(INPUT MATERIAL)

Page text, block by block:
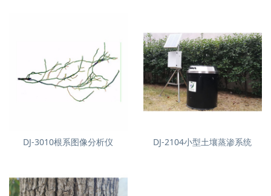
DJ-2104小型土壤蒸渗系统
DJ-3010根系图像分析仪
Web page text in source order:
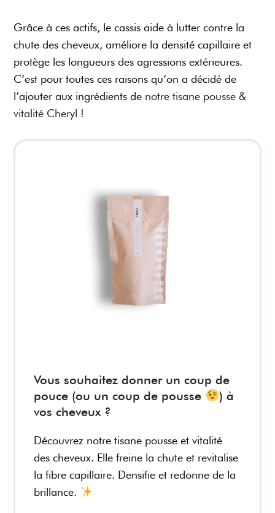
Grâce à ces actifs, le cassis aide à lutter contre la
chute des cheveux, améliore la densité capillaire et
protège les longueurs des agressions extérieures.
C’est pour toutes ces raisons qu’on a décidé de
l’ajouter aux ingrédients de notre tisane pousse &
vitalité Cheryl !
Vous souhaitez donner un coup de
pouce (ou un coup de pousse
) à
vos cheveux ?
Découvrez notre tisane pousse et vitalité
des cheveux. Elle freine la chute et revitalise
la fibre capillaire. Densifie et redonne de la
brillance.
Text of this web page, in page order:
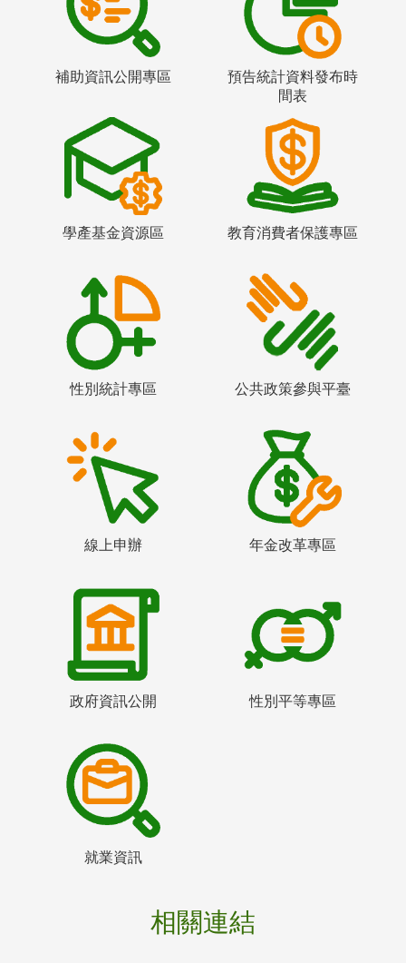
補助資訊公開專區
預告統計資料發布時
間表
學產基金資源區 教育消費者保護專區
性別統計專區 公共政策參與平臺
線上申辦 年金改革專區
政府資訊公開 性別平等專區
就業資訊
相關連結
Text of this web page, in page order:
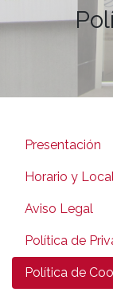
Presentación
Horario y
Aviso Legal
Política de
Política de
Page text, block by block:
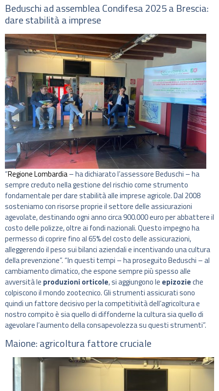
Beduschi ad assemblea Condifesa 2025 a Brescia:
dare stabilità a imprese
“Regione Lombardia– ha dichiarato l’assessore Beduschi – ha
sempre creduto nella gestione del rischio come strumento
fondamentale per dare stabilità alle imprese agricole. Dal 2008
sosteniamo con risorse proprie il settore delle assicurazioni
agevolate, destinando ogni anno circa 900.000 euro per abbattere il
costo delle polizze, oltre ai fondi nazionali. Questo impegno ha
permesso di coprire fino al 65% del costo delle assicurazioni,
alleggerendo il peso sui bilanci aziendali e incentivando una cultura
della prevenzione”. “In questi tempi – ha proseguito Beduschi – al
cambiamento climatico, che espone sempre più spesso alle
avversità le produzioni orticole, si aggiungono le epizozieche
colpiscono il mondo zootecnico. Gli strumenti assicurati sono
quindi un fattore decisivo per la competitività dell’agricoltura e
nostro compito è sia quello di diffonderne la cultura sia quello di
agevolare l’aumento della consapevolezza su questi strumenti”.
Maione: agricoltura fattore cruciale
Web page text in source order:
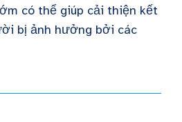
có thể giúp cải thiện kết
bị ảnh hưởng bởi các
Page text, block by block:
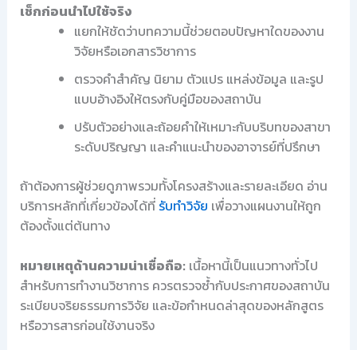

(End INPUT MATERIAL)

TASK DIRECTIONS:
Each line from the one that contains "Beduschi – al" to the end of the listing must be quoted exactly; no other line and no picture belongs in the copy.

ANSWER AREA:
della prevenzione”. “In questi tempi – ha proseguito Beduschi – al
cambiamento climatico, che espone sempre più spesso alle
avversità le produzioni orticole, si aggiungono le epizozieche
colpiscono il mondo zootecnico. Gli strumenti assicurati sono
quindi un fattore decisivo per la competitività dell’agricoltura e
nostro compito è sia quello di diffonderne la cultura sia quello di
agevolare l’aumento della consapevolezza su questi strumenti”.
Maione: agricoltura fattore cruciale
Web page text in source order:
có thể giúp cải thiện kết
bị ảnh hưởng bởi các
Page text, block by block:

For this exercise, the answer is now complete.